##### Records provided #####
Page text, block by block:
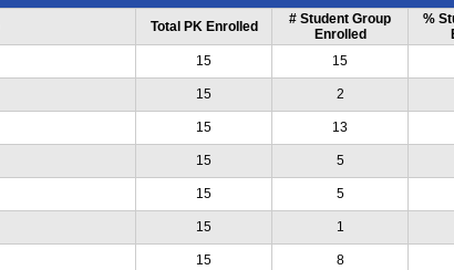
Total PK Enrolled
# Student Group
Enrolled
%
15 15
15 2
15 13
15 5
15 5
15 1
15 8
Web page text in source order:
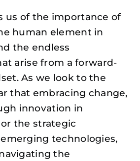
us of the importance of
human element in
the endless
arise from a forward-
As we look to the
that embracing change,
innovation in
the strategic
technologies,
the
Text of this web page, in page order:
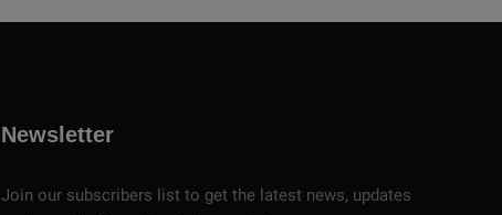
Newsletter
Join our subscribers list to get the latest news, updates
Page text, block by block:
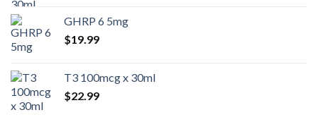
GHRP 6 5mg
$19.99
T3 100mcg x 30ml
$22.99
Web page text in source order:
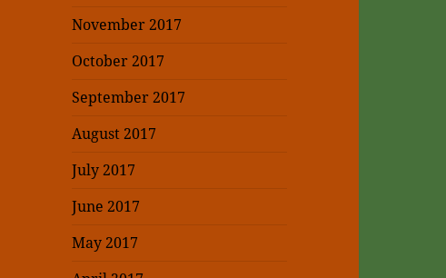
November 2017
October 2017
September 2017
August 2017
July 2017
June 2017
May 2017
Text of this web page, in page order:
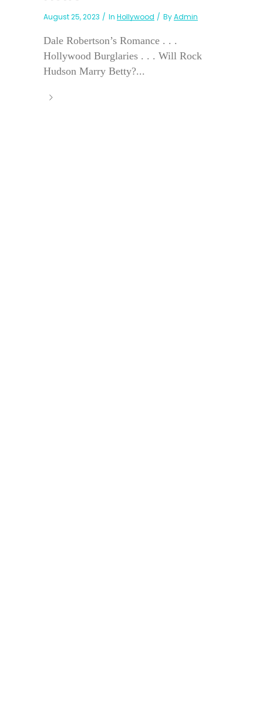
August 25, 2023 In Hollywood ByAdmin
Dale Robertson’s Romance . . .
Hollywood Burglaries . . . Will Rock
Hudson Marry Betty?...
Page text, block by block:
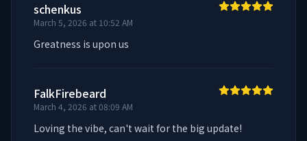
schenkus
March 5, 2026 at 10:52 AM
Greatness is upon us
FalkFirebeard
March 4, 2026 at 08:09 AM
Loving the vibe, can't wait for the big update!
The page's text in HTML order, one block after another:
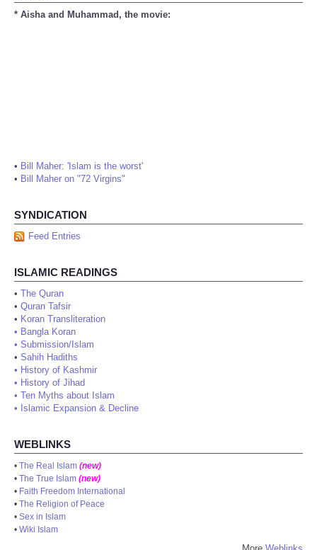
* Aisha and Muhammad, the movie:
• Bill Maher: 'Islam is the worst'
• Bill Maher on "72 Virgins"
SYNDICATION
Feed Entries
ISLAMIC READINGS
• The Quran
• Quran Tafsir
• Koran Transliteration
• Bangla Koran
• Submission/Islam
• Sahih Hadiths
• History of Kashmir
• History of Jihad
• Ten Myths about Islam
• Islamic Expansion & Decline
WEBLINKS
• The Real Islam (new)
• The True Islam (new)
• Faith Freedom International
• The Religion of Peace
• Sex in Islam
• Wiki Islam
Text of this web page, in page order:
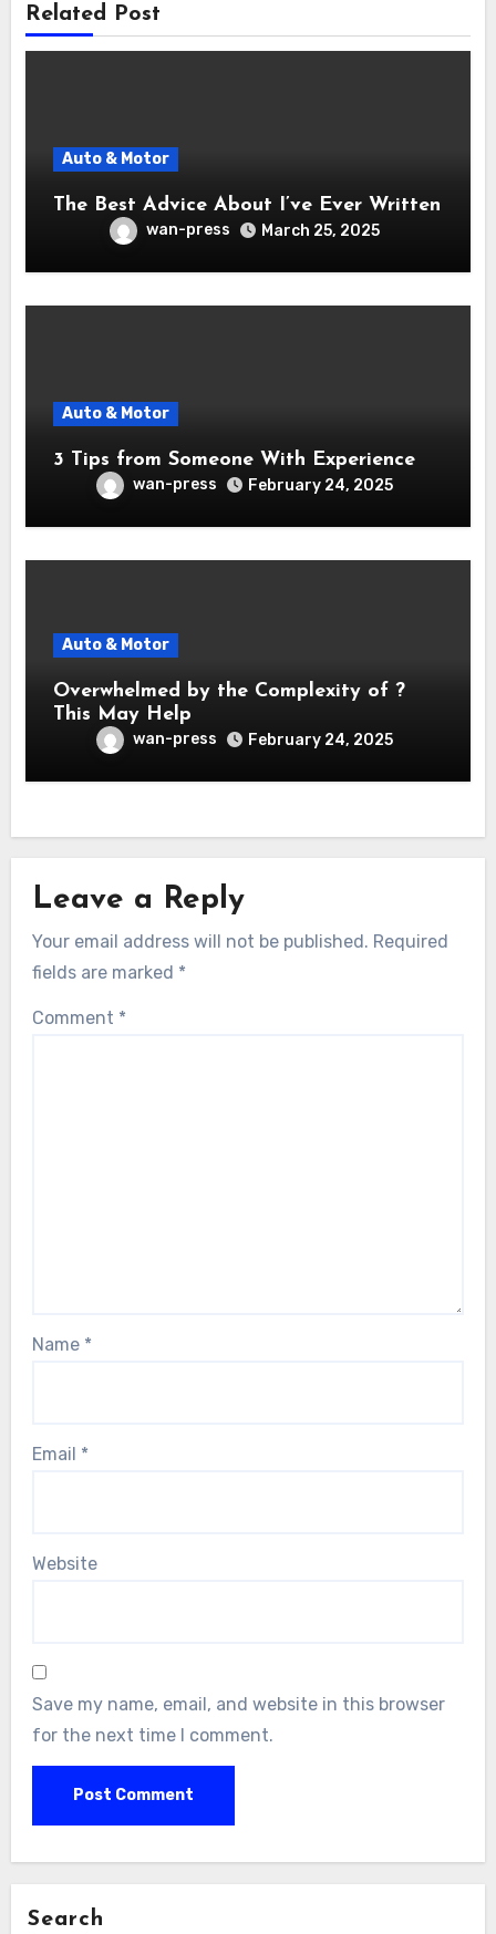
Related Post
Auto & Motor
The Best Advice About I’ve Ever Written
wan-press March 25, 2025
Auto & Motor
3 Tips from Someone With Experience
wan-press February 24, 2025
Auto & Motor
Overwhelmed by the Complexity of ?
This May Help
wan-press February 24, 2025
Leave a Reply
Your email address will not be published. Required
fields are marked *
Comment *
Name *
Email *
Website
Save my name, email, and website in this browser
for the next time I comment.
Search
#####
▶ Requirement
Return the complete material exactly as it appears, without images.

▶ Task output
Page text, block by block:
Total PK Enrolled
# Student Group
Enrolled
%
15 15
15 2
15 13
15 5
15 5
15 1
15 8
Web page text in source order:
us of the importance of
human element in
the endless
arise from a forward-
As we look to the
that embracing change,
innovation in
the strategic
technologies,
the
Text of this web page, in page order:
Newsletter
Join our subscribers list to get the latest news, updates
Page text, block by block:
GHRP 6 5mg
$19.99
T3 100mcg x 30ml
$22.99
Web page text in source order:
November 2017
October 2017
September 2017
August 2017
July 2017
June 2017
May 2017
Text of this web page, in page order:
August 25, 2023 In Hollywood ByAdmin
Dale Robertson’s Romance . . .
Hollywood Burglaries . . . Will Rock
Hudson Marry Betty?...
Page text, block by block:
schenkus
March 5, 2026 at 10:52 AM
Greatness is upon us
FalkFirebeard
March 4, 2026 at 08:09 AM
Loving the vibe, can't wait for the big update!
The page's text in HTML order, one block after another:
* Aisha and Muhammad, the movie:
• Bill Maher: 'Islam is the worst'
• Bill Maher on "72 Virgins"
SYNDICATION
Feed Entries
ISLAMIC READINGS
• The Quran
• Quran Tafsir
• Koran Transliteration
• Bangla Koran
• Submission/Islam
• Sahih Hadiths
• History of Kashmir
• History of Jihad
• Ten Myths about Islam
• Islamic Expansion & Decline
WEBLINKS
• The Real Islam (new)
• The True Islam (new)
• Faith Freedom International
• The Religion of Peace
• Sex in Islam
• Wiki Islam
Text of this web page, in page order:
Related Post
Auto & Motor
The Best Advice About I’ve Ever Written
wan-press March 25, 2025
Auto & Motor
3 Tips from Someone With Experience
wan-press February 24, 2025
Auto & Motor
Overwhelmed by the Complexity of ?
This May Help
wan-press February 24, 2025
Leave a Reply
Your email address will not be published. Required
fields are marked *
Comment *
Name *
Email *
Website
Save my name, email, and website in this browser
for the next time I comment.
Search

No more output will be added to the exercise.